Ricky, Julian, and Bubbles are three petty criminals who live in a trailer park who succeed in committing small, trashy crimes, but almost never succeed in their grand, elaborate criminal ambitions. That’s a compelling, almost infinitely refillable premise, and it’s one that’s made the mockumentary-style Trailer Park Boys into an extremely successful multimedia franchise, spanning more than 100 episodes, several films, and an animated series. (Available on Netflix)

Twitch City (1998-2000)

Looks-wise, Twitch City hasn’t aged well — its loud colors, garish outfits, and odd camera work make it resemble Hackers. But comedically, this show was ahead of its time with an inventive, dark self-awareness as it tried to break down the stale conventions of ’90s sitcoms. I mean, one of the main characters, Nathan, goes to prison at the beginning of the series for murdering a guy in Kensington Market, played by Al Waxman from King of Kensington. His absence from his apartment allows for the premise of the show: His slacker roommates Curtis and Hope (played by Molly Parker!) constantly seek out a new tenant to take over Nathan’s room. Sometimes they’re drug dealers, sometimes they’re Nazis. Curtis, meanwhile, is an agoraphobic TV addict obsessed with a trash talk-show host played first by Bruce McCulloch and then his fellow Kid in the Hall Mark McKinney. Twitch City was bonkers. (Available on YouTube.)

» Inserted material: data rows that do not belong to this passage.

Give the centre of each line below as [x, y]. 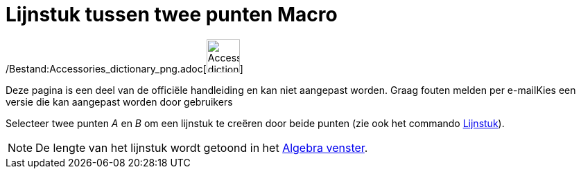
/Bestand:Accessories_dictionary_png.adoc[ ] [124, 68]
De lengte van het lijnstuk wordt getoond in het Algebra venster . [202, 147]
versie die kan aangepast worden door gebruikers [119, 101]
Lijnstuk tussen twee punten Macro [172, 14]
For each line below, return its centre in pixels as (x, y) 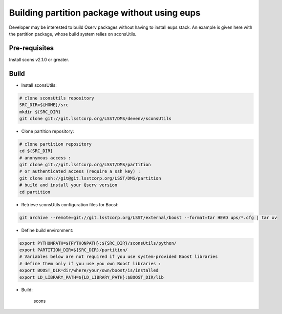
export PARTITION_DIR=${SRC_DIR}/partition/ (74, 250)
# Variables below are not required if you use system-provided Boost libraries (119, 257)
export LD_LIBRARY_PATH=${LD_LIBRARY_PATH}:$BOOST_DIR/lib (91, 277)
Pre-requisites (31, 48)
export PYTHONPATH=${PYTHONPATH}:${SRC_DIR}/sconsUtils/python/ (98, 243)
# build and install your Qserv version (68, 185)
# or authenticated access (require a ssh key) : (80, 171)
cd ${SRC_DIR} (36, 151)
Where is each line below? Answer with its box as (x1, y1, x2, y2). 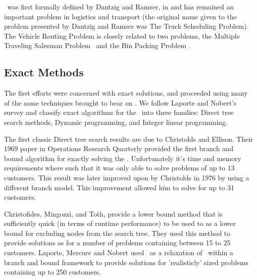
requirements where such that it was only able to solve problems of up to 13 (4, 163, 235, 173)
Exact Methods (4, 64, 84, 80)
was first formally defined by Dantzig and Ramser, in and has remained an (7, 1, 234, 11)
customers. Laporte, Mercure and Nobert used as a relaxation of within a (4, 247, 233, 258)
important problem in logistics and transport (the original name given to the (4, 11, 237, 21)
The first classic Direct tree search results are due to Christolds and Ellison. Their (4, 133, 254, 144)
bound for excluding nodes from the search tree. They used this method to (4, 227, 231, 238)
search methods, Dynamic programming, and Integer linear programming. (4, 116, 228, 127)
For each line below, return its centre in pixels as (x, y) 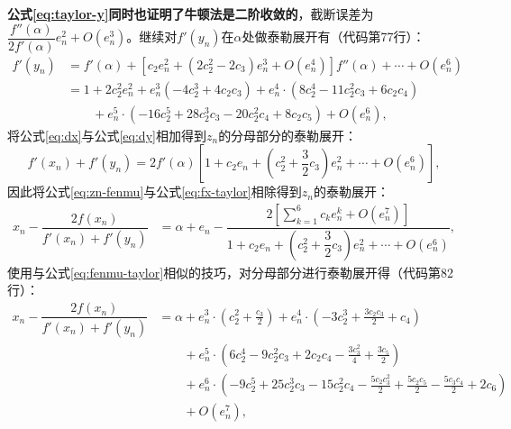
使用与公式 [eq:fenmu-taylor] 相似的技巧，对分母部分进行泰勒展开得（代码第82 (231, 272)
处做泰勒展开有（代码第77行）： (333, 37)
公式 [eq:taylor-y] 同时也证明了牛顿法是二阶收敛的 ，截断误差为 (191, 14)
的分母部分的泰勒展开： (288, 135)
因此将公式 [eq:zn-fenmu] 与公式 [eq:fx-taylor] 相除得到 (155, 192)
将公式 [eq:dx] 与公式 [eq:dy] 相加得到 (107, 135)
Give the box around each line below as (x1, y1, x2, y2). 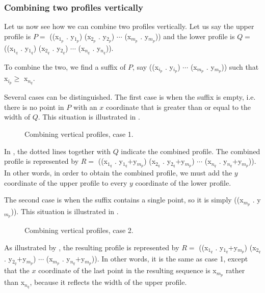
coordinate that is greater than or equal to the (105, 101, 251, 112)
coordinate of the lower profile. (135, 177, 231, 188)
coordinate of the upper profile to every (4, 177, 127, 188)
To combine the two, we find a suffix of (4, 61, 126, 72)
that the (4, 265, 30, 276)
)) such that (221, 61, 259, 72)
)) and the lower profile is (155, 31, 235, 41)
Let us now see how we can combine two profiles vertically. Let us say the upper (4, 21, 254, 32)
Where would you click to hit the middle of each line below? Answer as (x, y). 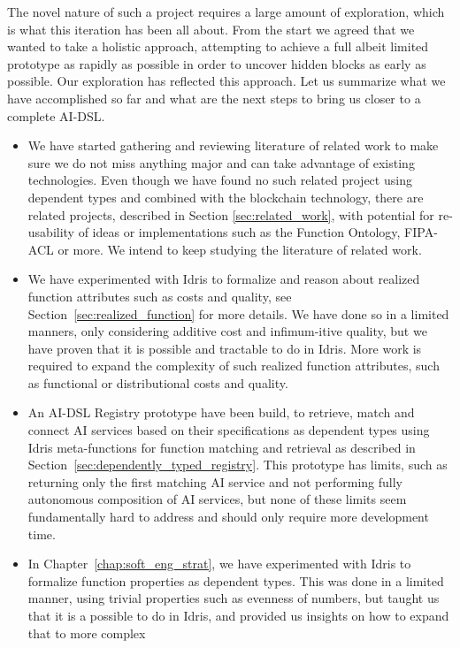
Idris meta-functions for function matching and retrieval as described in (222, 447)
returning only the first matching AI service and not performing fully (215, 481)
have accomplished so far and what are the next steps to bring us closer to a (214, 98)
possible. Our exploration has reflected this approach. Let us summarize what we (226, 81)
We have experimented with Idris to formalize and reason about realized (224, 279)
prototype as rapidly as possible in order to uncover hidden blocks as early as (217, 63)
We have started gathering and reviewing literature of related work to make (233, 145)
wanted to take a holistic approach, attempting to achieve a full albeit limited (218, 46)
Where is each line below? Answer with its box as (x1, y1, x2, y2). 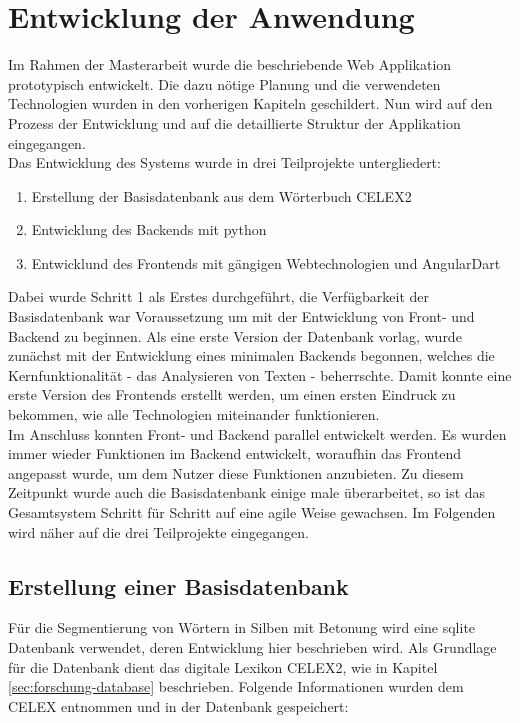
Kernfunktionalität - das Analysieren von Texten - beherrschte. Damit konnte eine (8, 364, 512, 385)
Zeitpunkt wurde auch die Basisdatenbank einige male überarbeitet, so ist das (8, 482, 486, 503)
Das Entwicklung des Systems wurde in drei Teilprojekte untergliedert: (8, 152, 441, 173)
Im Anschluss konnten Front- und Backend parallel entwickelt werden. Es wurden (8, 423, 507, 444)
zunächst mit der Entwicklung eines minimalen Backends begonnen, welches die (8, 345, 495, 366)
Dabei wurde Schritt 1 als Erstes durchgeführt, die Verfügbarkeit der (8, 286, 429, 307)
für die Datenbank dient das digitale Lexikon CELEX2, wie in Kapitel (8, 656, 438, 677)
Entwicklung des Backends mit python (31, 219, 267, 240)
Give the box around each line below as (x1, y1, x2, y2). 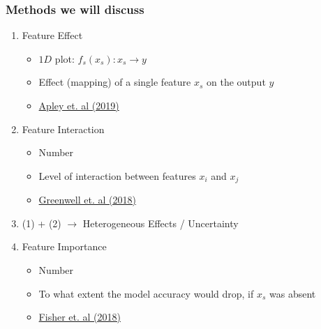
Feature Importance (22, 239, 107, 254)
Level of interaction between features (38, 168, 196, 183)
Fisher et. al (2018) (38, 309, 121, 324)
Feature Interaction (22, 121, 105, 136)
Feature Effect (22, 28, 83, 43)
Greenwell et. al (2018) (38, 192, 136, 207)
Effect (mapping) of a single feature (38, 75, 191, 89)
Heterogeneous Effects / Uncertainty (82, 215, 239, 230)
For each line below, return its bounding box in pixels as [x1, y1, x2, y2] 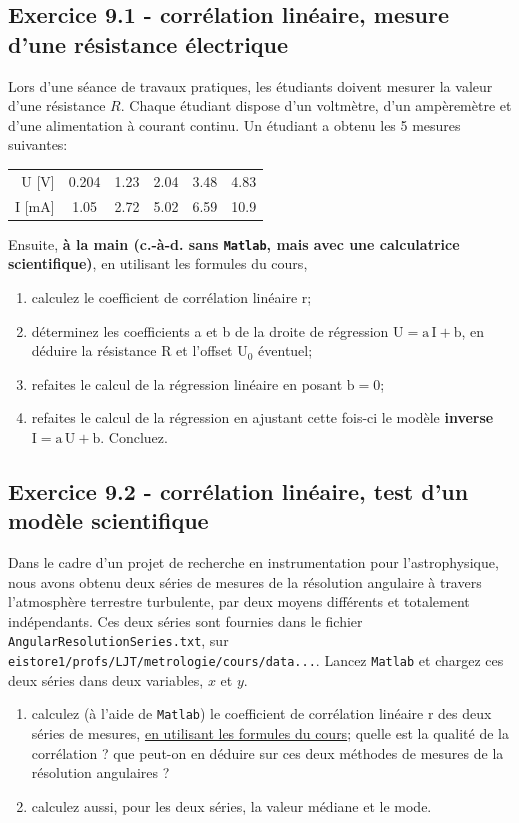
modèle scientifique [8, 505, 209, 536]
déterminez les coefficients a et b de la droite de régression [31, 320, 389, 341]
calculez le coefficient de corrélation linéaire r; [31, 286, 312, 307]
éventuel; [258, 340, 313, 361]
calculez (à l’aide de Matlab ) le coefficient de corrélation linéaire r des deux [31, 703, 492, 724]
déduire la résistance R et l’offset [31, 340, 233, 361]
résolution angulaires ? [31, 762, 170, 783]
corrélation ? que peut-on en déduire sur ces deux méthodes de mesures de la [31, 742, 504, 763]
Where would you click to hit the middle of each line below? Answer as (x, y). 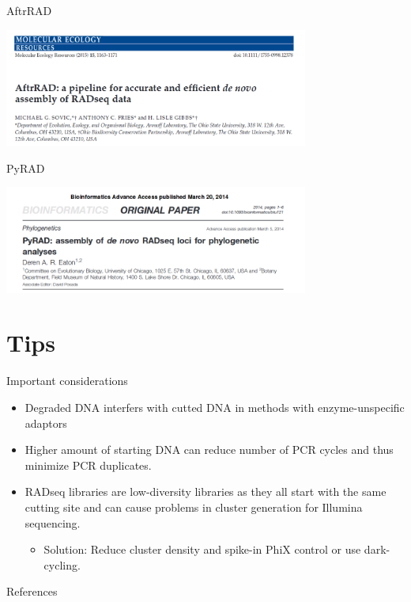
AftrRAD (29, 10)
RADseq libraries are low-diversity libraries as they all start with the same (205, 492)
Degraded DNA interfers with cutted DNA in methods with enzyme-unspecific (215, 407)
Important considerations (67, 381)
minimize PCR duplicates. (88, 465)
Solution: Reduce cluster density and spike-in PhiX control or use (202, 549)
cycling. (62, 564)
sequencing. (53, 522)
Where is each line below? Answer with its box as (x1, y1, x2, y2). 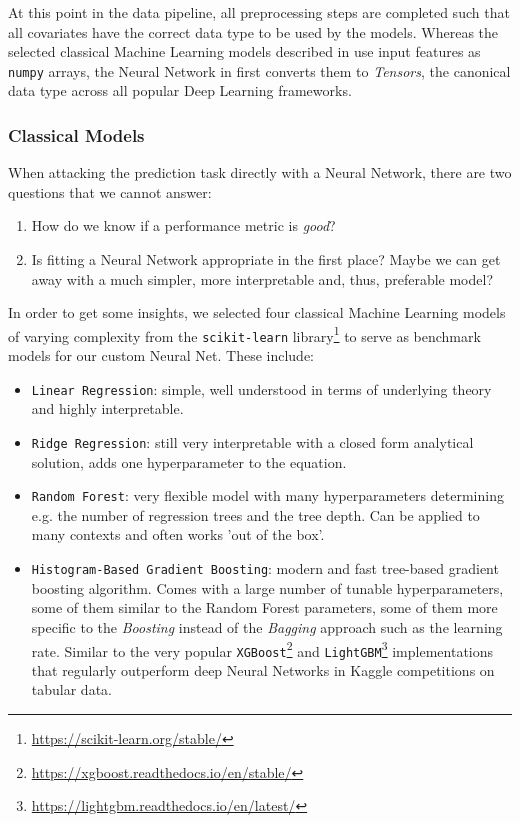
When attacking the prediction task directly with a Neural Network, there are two (8, 162, 512, 183)
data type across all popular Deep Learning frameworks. (8, 80, 352, 101)
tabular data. (31, 679, 112, 700)
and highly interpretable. (31, 398, 184, 419)
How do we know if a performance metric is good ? (31, 215, 336, 236)
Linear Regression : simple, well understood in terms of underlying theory (31, 378, 492, 399)
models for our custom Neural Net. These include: (8, 345, 314, 366)
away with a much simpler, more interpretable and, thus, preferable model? (31, 268, 494, 289)
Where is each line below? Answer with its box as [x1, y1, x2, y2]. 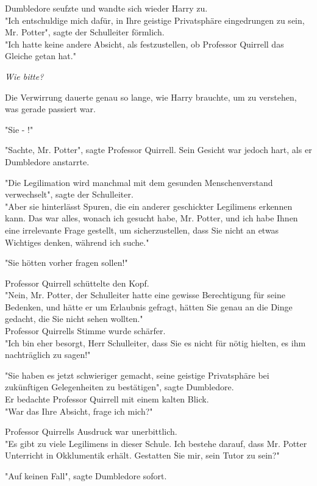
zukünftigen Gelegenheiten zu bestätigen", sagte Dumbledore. [5, 381, 234, 393]
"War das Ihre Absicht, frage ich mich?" [5, 404, 153, 417]
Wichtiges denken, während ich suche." [5, 235, 149, 248]
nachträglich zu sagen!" [5, 348, 91, 361]
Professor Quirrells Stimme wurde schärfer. [5, 324, 166, 337]
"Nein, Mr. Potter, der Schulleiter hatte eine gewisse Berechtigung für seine [5, 288, 285, 301]
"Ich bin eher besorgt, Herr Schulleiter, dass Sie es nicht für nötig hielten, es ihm [5, 336, 306, 349]
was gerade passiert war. [5, 102, 96, 115]
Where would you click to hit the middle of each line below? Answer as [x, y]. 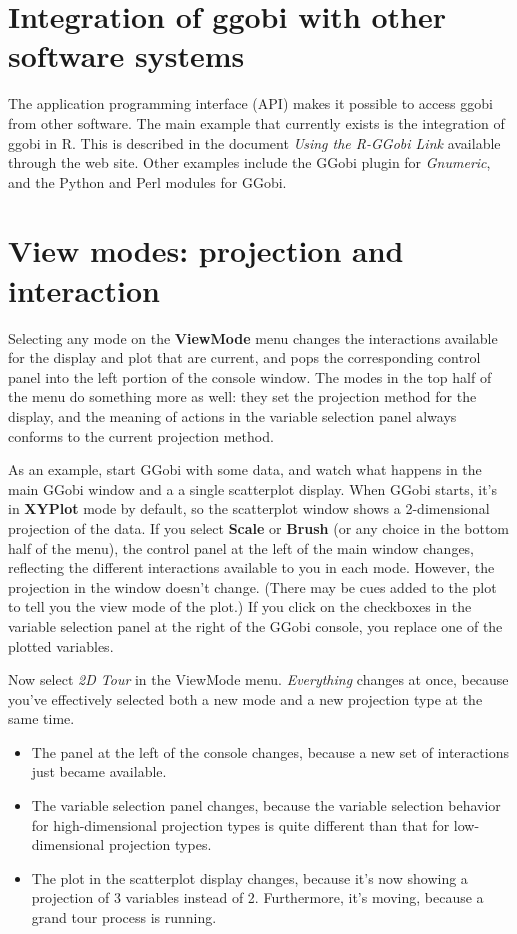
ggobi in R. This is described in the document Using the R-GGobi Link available [254, 142]
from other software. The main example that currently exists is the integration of [256, 122]
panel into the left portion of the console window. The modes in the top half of [250, 376]
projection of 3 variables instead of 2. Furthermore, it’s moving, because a [257, 897]
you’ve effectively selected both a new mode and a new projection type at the [245, 698]
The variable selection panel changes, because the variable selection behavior [266, 805]
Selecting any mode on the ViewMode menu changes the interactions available [253, 337]
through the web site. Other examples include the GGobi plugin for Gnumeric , [249, 162]
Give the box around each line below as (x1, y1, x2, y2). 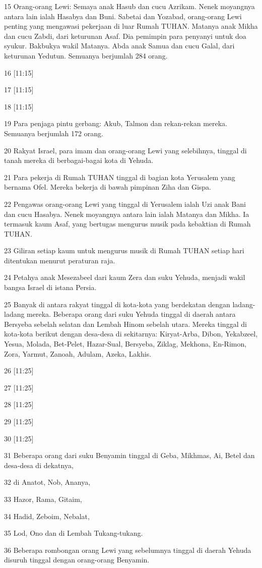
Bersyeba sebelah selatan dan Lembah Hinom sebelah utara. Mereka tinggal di (4, 318, 247, 329)
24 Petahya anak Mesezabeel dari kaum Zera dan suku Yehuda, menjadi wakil (4, 272, 245, 282)
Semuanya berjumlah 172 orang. (4, 128, 103, 138)
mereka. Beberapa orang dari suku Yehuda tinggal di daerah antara (27, 309, 236, 319)
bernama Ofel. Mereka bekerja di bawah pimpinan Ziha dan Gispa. (4, 182, 212, 192)
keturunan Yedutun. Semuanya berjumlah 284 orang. (4, 50, 168, 61)
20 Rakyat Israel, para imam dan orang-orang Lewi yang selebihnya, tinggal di (4, 145, 247, 155)
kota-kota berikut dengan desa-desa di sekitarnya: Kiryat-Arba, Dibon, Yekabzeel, (4, 328, 258, 339)
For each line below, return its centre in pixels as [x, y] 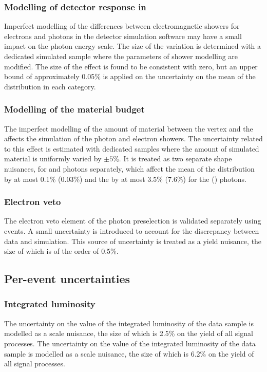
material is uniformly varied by [53, 159]
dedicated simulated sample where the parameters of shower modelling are [121, 56]
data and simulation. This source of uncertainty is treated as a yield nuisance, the [133, 241]
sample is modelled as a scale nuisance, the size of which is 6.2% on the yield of [129, 353]
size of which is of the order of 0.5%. [61, 251]
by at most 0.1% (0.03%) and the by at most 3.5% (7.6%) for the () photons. [125, 179]
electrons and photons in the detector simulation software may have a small [123, 36]
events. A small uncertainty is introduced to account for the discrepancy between [132, 230]
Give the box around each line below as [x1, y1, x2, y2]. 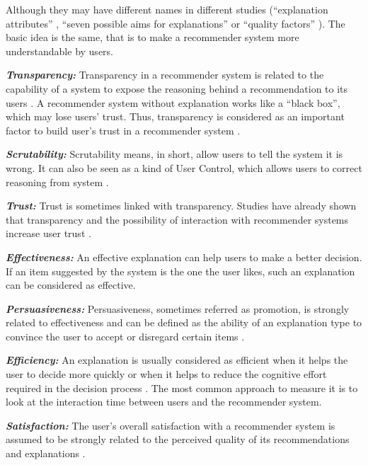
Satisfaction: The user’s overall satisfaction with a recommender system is [6, 418, 335, 432]
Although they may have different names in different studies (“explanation [6, 2, 328, 16]
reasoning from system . [6, 174, 109, 189]
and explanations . [6, 446, 86, 461]
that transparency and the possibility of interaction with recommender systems [6, 212, 349, 226]
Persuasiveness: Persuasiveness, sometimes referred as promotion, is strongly [6, 301, 350, 316]
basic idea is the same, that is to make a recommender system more [6, 30, 299, 45]
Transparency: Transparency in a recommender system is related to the [6, 67, 324, 82]
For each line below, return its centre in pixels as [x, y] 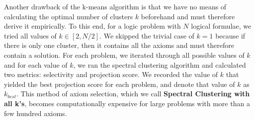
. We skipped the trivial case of [147, 35]
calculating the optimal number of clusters [69, 16]
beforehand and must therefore [188, 16]
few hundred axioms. [36, 113]
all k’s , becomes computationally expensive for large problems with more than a [127, 103]
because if [230, 35]
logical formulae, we [221, 26]
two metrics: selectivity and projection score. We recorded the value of [111, 74]

Workin’ Moms (2017-present)

This isn’t the first series about working parents trying to “have it all,” but it’s maybe the first one that isn’t condescending to the actual workin’ moms in the audience. Most people have a hard time juggling everything, and Workin’ Moms shows that the difficulty can manifest in many different ways. Kate (creator Catherine Reitman) has an important job and a new baby and struggles to nail the balance, while Frankie (Juno Ruddell) gets stymied by postpartum depression. The comedy can be dark and provocative, but the comedy is real. (Available on Netflix)

Young Drunk Punk (2015)

Imagine if they made The Wonder Years, but instead of fondness and nostalgia, the adult Kevin Arnold looked back on his youth with slight mockery and mild embarrassment. That’s the conceit of Young Drunk Punk, set in early-’80s Calgary and detailing the exploits of recent high-school graduate Ian (Tim Carlson) and his easygoing best friend Shinky as they try to stay true to the punk ideals they’ve learned solely from Buzzcocks records and figure out their identities. Mostly they just try to stay out of the way of Ian’s angry dad, who runs a planned community with an iron fist. (Kids in the Hall’s Bruce McCulloch plays the dad, but really his own dad, because he created Young Drunk Punk as a loose reflection on his own time as an early-’80s young, drunk punk.)